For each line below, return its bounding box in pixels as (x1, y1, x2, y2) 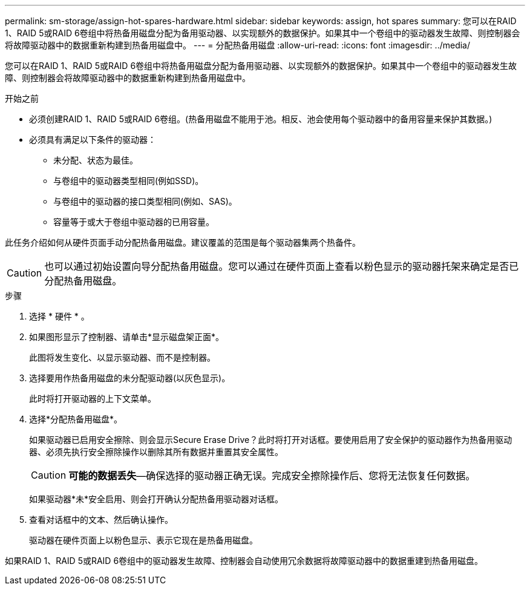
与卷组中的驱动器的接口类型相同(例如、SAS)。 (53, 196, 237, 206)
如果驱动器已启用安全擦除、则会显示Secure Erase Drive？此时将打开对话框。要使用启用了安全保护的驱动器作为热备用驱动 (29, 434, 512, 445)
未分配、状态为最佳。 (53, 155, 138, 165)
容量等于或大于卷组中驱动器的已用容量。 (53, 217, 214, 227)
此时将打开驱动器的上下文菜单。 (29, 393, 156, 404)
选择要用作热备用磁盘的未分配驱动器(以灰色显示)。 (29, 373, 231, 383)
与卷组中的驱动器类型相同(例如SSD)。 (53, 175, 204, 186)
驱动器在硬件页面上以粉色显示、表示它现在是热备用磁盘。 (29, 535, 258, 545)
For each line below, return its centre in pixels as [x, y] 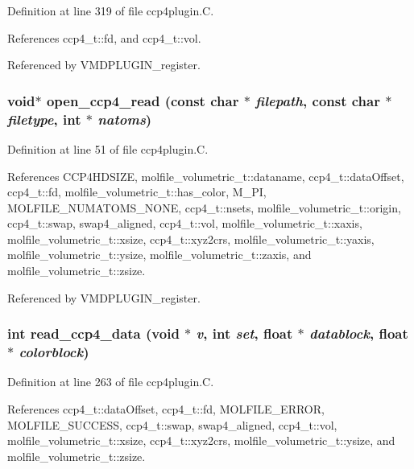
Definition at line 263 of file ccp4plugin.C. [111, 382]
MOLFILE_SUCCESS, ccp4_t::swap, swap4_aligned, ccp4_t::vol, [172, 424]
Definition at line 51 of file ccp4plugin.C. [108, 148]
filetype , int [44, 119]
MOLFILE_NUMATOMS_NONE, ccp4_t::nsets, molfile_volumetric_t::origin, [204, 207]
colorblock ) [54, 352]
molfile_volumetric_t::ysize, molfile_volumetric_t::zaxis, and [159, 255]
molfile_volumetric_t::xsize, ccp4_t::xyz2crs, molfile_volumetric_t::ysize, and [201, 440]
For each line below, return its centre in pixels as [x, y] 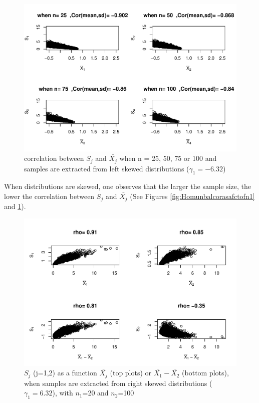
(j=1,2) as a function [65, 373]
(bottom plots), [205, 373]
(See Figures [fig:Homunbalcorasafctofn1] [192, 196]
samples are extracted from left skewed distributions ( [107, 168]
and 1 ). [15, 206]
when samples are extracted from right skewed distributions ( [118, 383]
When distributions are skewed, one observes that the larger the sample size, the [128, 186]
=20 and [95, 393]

+++

ABOUT THIS TASK »
Set down, exactly as they appear, the line holding "when samples are" and every line after it until the records end.

ANSWER AREA »
when samples are extracted from right skewed distributions ( [118, 383]
When distributions are skewed, one observes that the larger the sample size, the [128, 186]
=20 and [95, 393]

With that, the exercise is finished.